I love food. Good food.
That is one reason living in Melaque is a bit frustrating. Most food here falls into two categories.
Category #1: Boring. Even the best of Mexican foods is handicapped by a reliance on three basic ingredients. And you can only recombine them in so many ways.
Category #2: Bad. I have had more mediocre meals in the Melaque area than anywhere else I have lived. And that includes eating in Air Force mess halls -- the unusual happenstance of a bureaucracy using a meaningful term.
About two weeks ago, I overheard a fellow diner talking about a new restaurant in town. Chez Cedric.
The name sent me spiraling into gastronomic fantasies. Pig foot with a pomegranate reduction. Veal topped with a mango-pablano-onion salsa. Lamb wrapped in sage and apricots.
How could be bad? It is Gallic.
But my fantasies were Pearl Harbored back to reality when I heard the place had one specialty: pizza.
I love pizza. I could live most of my life on pizza. But it easily falls into both the bad and boring categories here.
There are plenty of pizza joints. But they are all summed up in an expatriate’s misplaced comment: “It is almost as good as Domino’s.” And the quality descends from there.
With that in mind I headed over to Chez Cedric. And I was pleasantly surprised by the décor.
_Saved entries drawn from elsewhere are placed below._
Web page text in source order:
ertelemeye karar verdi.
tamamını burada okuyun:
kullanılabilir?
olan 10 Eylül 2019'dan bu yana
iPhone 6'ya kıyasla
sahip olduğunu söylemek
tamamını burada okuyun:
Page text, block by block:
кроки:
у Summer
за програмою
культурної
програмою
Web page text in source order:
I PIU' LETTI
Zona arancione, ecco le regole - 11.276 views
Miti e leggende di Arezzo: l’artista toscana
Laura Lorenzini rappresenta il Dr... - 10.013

I have come to expect pizza parlors north of the border to look either like bordellos or western trading posts.
Not Chez Cedric. It is spacious. Covered by an elegant palapa. And the linen-bedecked tables are spaced sufficient for the most discreet of conversations. Manned by liveried waiters clothed distinctly from the uniformed kitchen staff.
And get this. Customers are welcomed by the appropriately-attired chef-owner at the door. Charlie Trotter could not have played the role better.
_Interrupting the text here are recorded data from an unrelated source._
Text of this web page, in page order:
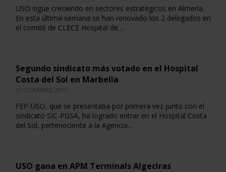
USO sigue creciendo en sectores estratégicos en Almería.
En esta última semana se han renovado los 2 delegados en
el comité de CLECE Hospital de…
Segundo sindicato más votado en el Hospital
Costa del Sol en Marbella
23 DICIEMBRE, 2015
FEP-USO, que se presentaba por primera vez junto con el
sindicato SIC-PGSA, ha logrado entrar en el Hospital Costa
del Sol, perteneciente a la Agencia…
USO gana en APM Terminals Algeciras
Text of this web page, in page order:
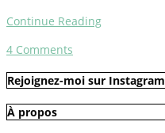
Continue Reading
4 Comments
Rejoignez-moi sur Instagram
À propos
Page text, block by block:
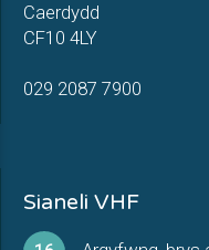
Caerdydd
CF10 4LY
029 2087 7900
Sianeli VHF
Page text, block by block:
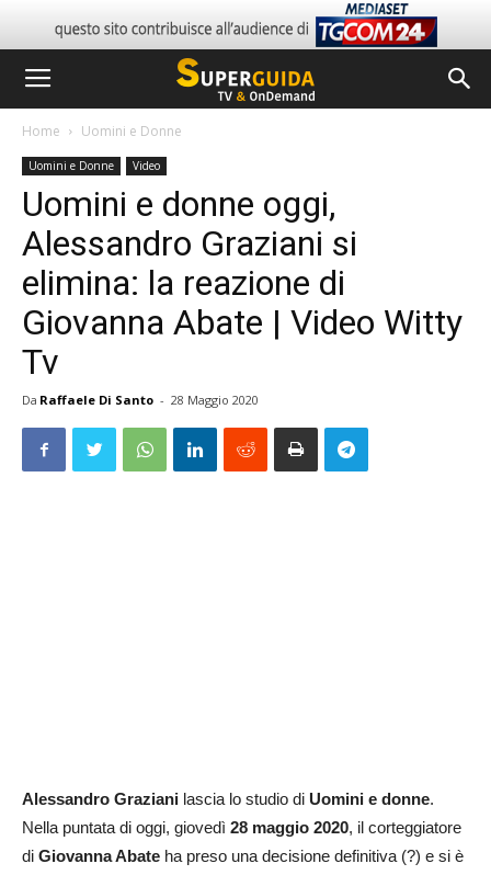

The old adage that no one leaves a Broadway show humming the scenery applies just as well to restaurant ambiance. I may have chewed the scenery a bit in my life, but I was at Chez Cedric to see if his pizza could survive the Melaque curse.
The menu courses fall into three areas. Salads. Crêpes. Pizzas.
But not just any pizza. Wood-fired oven pizza. And that was what I had.
Pepperoni pizza. With a bit of a test. I have found that most pizza restaurants here are a bit distrustful when a customer asks for an additional item. Onions were mine. My waiter simply responded “certainly.” An attentiveness that would continue throughout the rental of my table.
The crust was perfect -- avoiding the usual Hobson’s choice of cardboard or congealed library paste. It was light and just crisp enough to complement an amazingly tasty and peppery pepperoni. It was not Boar’s Head. But it is the best pepperoni I have tasted in town.
And the tomato sauce was superb. As if it had been freshly made from sautéed tomatoes.
But the selling point was the cheese. Creamy without being greasy. And it had none of that chemical after-taste that haunts other pizzas.
The pizza was neither boring nor bad. Making Chez Cedric part of a short list.